TASK PROMPT: For every line below, output the text exactly and leave out images.

EXERCISE DATA:
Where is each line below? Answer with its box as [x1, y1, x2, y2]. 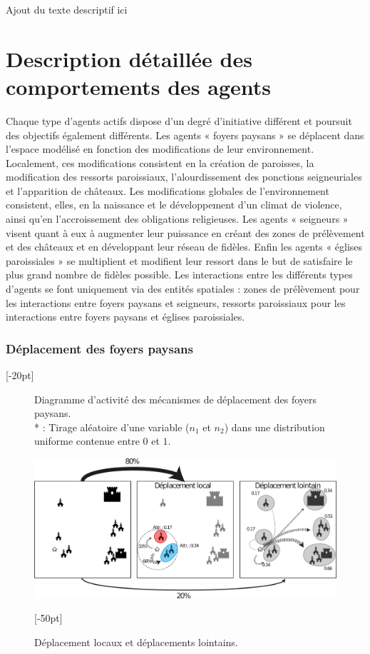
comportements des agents [6, 71, 272, 101]
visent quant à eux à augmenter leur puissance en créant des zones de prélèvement [6, 225, 365, 240]
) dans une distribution [224, 419, 325, 434]
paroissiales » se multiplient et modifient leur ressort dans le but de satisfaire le [6, 253, 353, 268]
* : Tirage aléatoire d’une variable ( [34, 419, 190, 434]
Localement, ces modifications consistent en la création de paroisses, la [6, 155, 314, 170]
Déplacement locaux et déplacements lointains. [34, 634, 238, 649]
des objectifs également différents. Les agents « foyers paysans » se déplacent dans [6, 127, 364, 142]
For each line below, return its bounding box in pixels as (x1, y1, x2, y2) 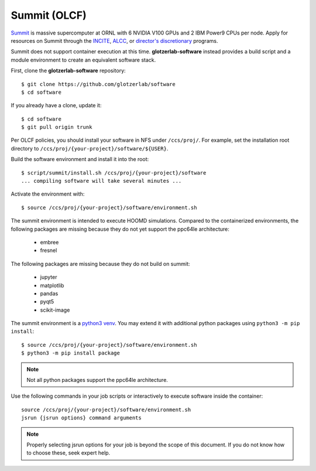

SOLUTION TO THIS PROBLEM:
Where is each line below? Answer with its box as [x1, y1, x2, y2]. 
comportements des agents [6, 71, 272, 101]
visent quant à eux à augmenter leur puissance en créant des zones de prélèvement [6, 225, 365, 240]
) dans une distribution [224, 419, 325, 434]
paroissiales » se multiplient et modifient leur ressort dans le but de satisfaire le [6, 253, 353, 268]
* : Tirage aléatoire d’une variable ( [34, 419, 190, 434]
Localement, ces modifications consistent en la création de paroisses, la [6, 155, 314, 170]
Déplacement locaux et déplacements lointains. [34, 634, 238, 649]
des objectifs également différents. Les agents « foyers paysans » se déplacent dans [6, 127, 364, 142]
For each line below, return its bounding box in pixels as (x1, y1, x2, y2) 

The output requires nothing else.